22 August 2013

Including Identification Details

I really like this picture of my great-grandparents and their two youngest children. Unlike many photographs I have, it doesn't seem staged--the clothes are on the line, after all. And the daughter seems to be shooting her father a funny type of look. 

But identifying the picture got me to thinking...
I'm still toying with ways to include "metadata" with pictures. I realize that when creating graphics files there are other ways to include details such as those I've written in black on this document without putting them on the actual image itself.  One concern I see is that not all users of graphic images readily access such metadata and some may inadvertently bypass it entirely.

Genealogists who are not necessarily adept with their computer skills may simply copy and paste the image into their own graphics program or genealogical software--thus bypassing any "metadata" that is not an "immediate" part of the image and unintentionally overlooking key information.

Who is in the picture is important, but I'm starting to become convinced that some of the "chain of provenance" and "how" we know who is in the picture or where it is taken is important too--just as important. There are many pictures on the internet that are identified, but if one simply "copied and pasted it," how does one know if the identification was correct?

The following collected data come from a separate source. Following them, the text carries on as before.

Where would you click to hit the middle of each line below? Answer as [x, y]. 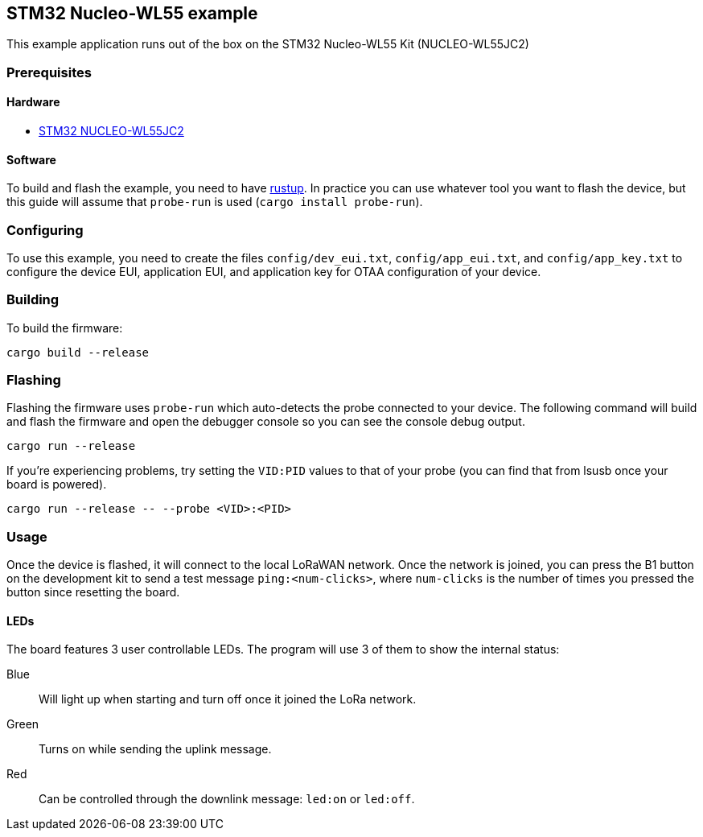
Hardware [33, 102]
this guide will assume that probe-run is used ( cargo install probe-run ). [215, 202]
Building [33, 300]
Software [31, 159]
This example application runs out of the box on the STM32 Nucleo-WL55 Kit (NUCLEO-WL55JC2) [268, 44]
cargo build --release [78, 352]
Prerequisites [49, 72]
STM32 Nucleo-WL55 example [132, 13]
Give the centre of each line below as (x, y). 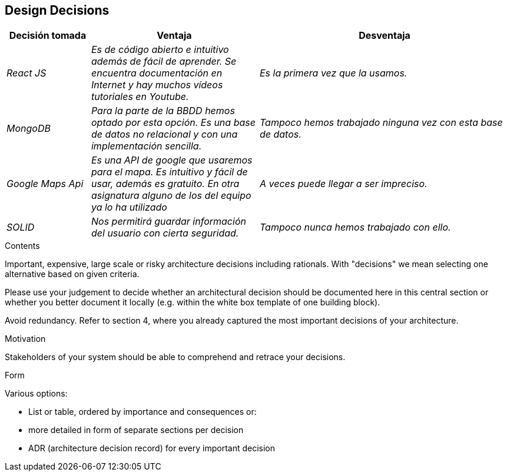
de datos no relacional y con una (164, 134)
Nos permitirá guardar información (168, 222)
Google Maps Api (45, 184)
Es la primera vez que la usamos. (333, 73)
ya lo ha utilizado (129, 207)
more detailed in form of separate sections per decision (136, 430)
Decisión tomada (48, 36)
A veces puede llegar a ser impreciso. (343, 184)
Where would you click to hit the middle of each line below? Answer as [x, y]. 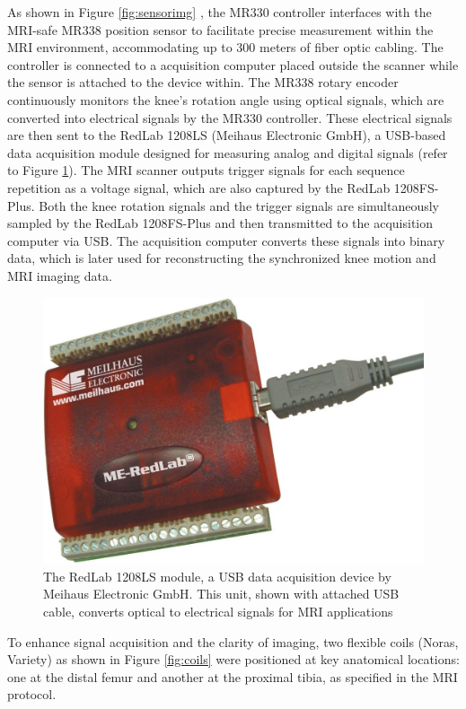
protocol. [32, 694]
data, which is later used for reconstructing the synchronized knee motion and [222, 258]
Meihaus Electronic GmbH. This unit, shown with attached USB [221, 594]
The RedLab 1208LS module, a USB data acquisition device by [217, 576]
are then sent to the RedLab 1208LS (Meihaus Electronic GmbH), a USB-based [227, 135]
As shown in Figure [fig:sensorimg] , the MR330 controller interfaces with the [220, 12]
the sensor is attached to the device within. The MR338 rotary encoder [203, 82]
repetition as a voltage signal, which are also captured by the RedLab [199, 187]
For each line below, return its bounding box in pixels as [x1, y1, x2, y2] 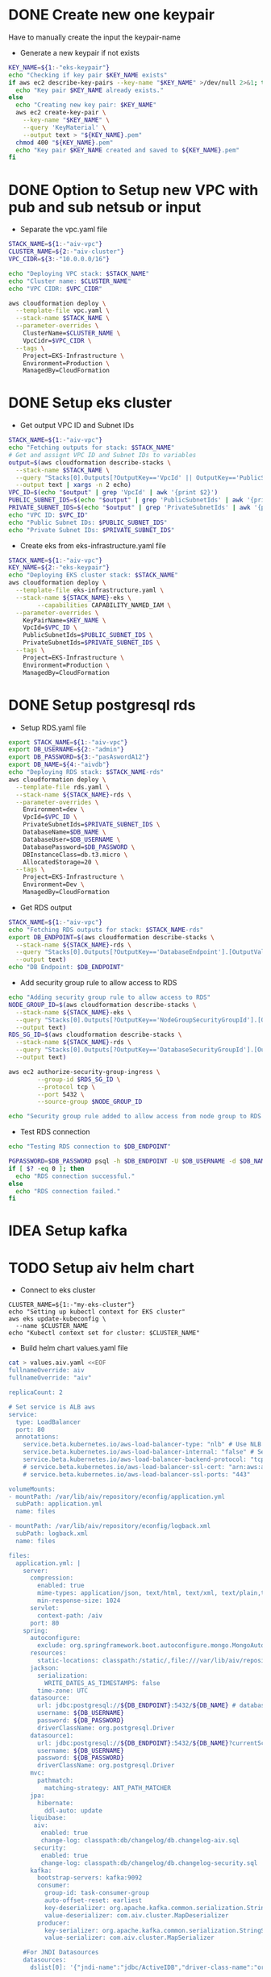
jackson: [29, 1663, 60, 1672]
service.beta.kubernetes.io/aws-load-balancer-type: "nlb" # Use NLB [23, 1441, 262, 1449]
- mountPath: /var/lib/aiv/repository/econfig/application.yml [8, 1492, 226, 1500]
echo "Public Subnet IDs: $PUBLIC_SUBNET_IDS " [8, 518, 168, 527]
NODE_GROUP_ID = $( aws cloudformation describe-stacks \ [8, 1001, 197, 1009]
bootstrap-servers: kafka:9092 [37, 1874, 143, 1882]
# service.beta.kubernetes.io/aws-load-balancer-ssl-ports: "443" [23, 1470, 251, 1479]
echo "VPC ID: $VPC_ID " [8, 510, 89, 519]
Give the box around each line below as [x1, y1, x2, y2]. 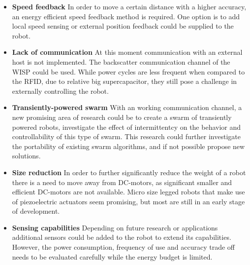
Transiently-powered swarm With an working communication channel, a [12, 102, 242, 113]
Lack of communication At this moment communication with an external [12, 47, 243, 57]
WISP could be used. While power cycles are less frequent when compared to [12, 66, 245, 76]
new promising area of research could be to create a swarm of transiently [12, 112, 232, 122]
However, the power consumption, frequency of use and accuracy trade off [12, 242, 235, 252]
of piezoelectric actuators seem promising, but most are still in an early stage [12, 196, 245, 206]
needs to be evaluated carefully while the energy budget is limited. [12, 251, 213, 262]
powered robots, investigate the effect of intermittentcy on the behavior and [12, 121, 241, 132]
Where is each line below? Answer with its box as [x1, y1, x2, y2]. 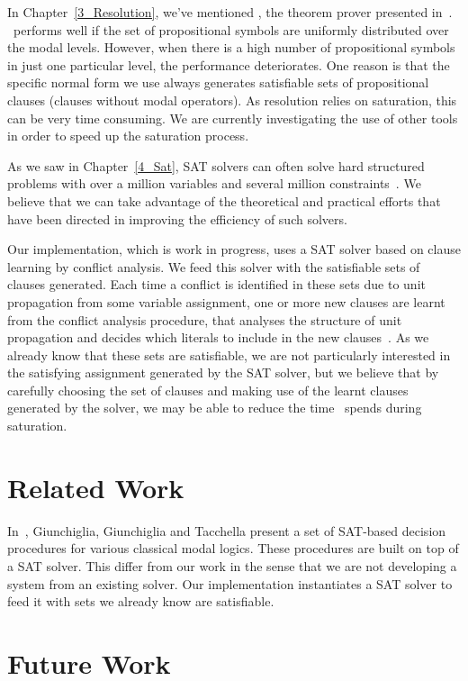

And if the image gets saved without any identifying information, then it's just an old picture of some dead people.


3 comments:

Barbara said...

I too have been trying different methods to add the "metadata" to a photo. I agree the best way is to see it with the photo or it will be missed. Instead of writing it directly on the photo I open the photo in paint, zoom out a little, and click and hold the small box at the bottom (or corner, or side) of the photo, pulling down or out, creating a "white space" to the size needed and where you may add text, drawings, or shapes. This box extending tool is tiny and easy to miss and the help in paint does not mention it's use. I also use this after I have "cut out" a digital newspaper article with snipping tool. I can then add the newspaper information to my clipping.

Robyn said...

These are both very good ideas that I had not thought of. I've amassed a large photo collection and am constantly trying to organize it better & preserve it smartly.

Kat said...

I copy photos and/or scanned newspaper items into a WORD document adding the appropriate details and cite the source.